Formerly an independent state, Hatay has been claimed by the Syrians as part of their country, but was incorporated into Turkey in 1938. The ups and downs of the Turkish-Syrian relationship have been reflected in the region ever since. In the late 1990s, Turkey and Syria nearly went to war over Damascus’s support for Kurdish separatists in Turkey, but in the years of Syrian-Turkish rapprochement since then, relations have flourished.
However, since pro-democracy protests erupted in Syria in March and a violent crackdown sent 12,000 refugees fleeing across the border to Hatay, the picture is beginning to change. Work on the friendship dam has been delayed, according to local media.
Rows of empty tables stretch across restaurants in Antakya, the capital of the Turkish province of Hatay which juts southward into neighbouring Syria.
“I don’t know how long it will last,” says Mehmet Deveci, the owner of a mountainside restaurant on the outskirts of the city which would normally be bustling with Syrian tourists at this time of year. “God knows.”
“Our trade relationship broke,” says Ali Bagci, a shop owner in an area of Antakya better known in the west as Antioch, where many of the staff are drawn from the province’s Arabic-speaking population in order to serve tourists who come to shop for the latest fashions from Turkey. He says that 95 per cent of Syrian business “is lost”.
Hickmet Cincin, chairman of the chamber of trade and industry in Antakya, estimates that trade at Hatay’s formal crossing points with Syria has fallen 80 per cent, and says informal trade of small goods in private cars, worth about $600m a year, has stopped altogether.
Ibrahim Guler, who owns a freight transport company - mainly moving textiles and construction materials - on the lucrative trade route through Syria to Jordan and Saudi Arabia, says he is sending 30 per cent less trucks across the border because of a combination of a new fuel levy imposed on traffic through Syria and drivers’ concerns about their security.
“If it continues like this all transport companies will go to other routes; Afghanistan, Iraq or Russia,” he says.
An exporter of bottled water, who did not want to give his name, says he has given up trying to get goods into Syria altogether after drivers were unable to reach his agents in towns affected by protests to deliver the cargo.
Although nearly all of the problems cited are to do with instability in Syria, which affects all countries who trade with it, some fear that a recent diplomatic volte-face by Tayyip Erdogan, the Turkish prime minister, in which he described his former ally’s crackdown on protesters as “savagery”, is affecting the cross-border business climate.
Mr Guler says he has worried more about his drivers’ safety in the past month since Turkey took in large numbers of refugees from the restive north-western province of Idlib.
“The relationship between Turkey and Syria is damaged - it’s sad,” says Mithat Matkap, who manufactures industrial parts in co-operation with factories in Syria. “People in Hatay don’t like it.”

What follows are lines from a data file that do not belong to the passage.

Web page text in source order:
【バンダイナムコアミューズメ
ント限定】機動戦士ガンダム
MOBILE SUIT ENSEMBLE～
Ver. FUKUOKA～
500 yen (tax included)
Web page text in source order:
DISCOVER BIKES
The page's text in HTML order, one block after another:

Unlike the Islamist leadership in Ankara, many businessmen in Hatay, where there is a relatively high concentration of minority groups, express support for Bashar al-Assad, the Syrian president. One woman who sells trinkets and memorabilia outside a hotel in Antakya says she sells many more rugs depicting Mr. al-Assad than she does ones of Mr. Erdogan.

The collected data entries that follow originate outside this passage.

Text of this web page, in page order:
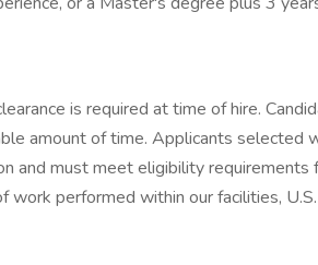
is required at time of hire.
amount of time. Applicants selected
and must meet eligibility requirements
performed within our facilities,
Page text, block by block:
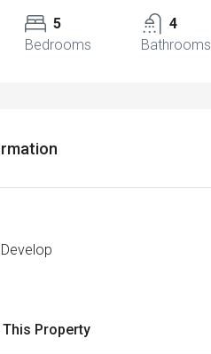
5
Bedrooms
4
Bathrooms
Develop
This Property

According to Christopher Phillips of the Economist Intelligence Unit, while significant divestments from Syria are extremely unlikely, there are signs that Turkish businesses are delaying new investment and expansion projects in Syria because of the unrest.
In the long run, however, says Mr. Phillips, Turkey’s trade and business relationship with Syria is driven by economic imperatives that are likely to prove more powerful than politics. “It’s widely expected that whatever happens in the next six months, Turkish economic interests will continue in Syria,” he says.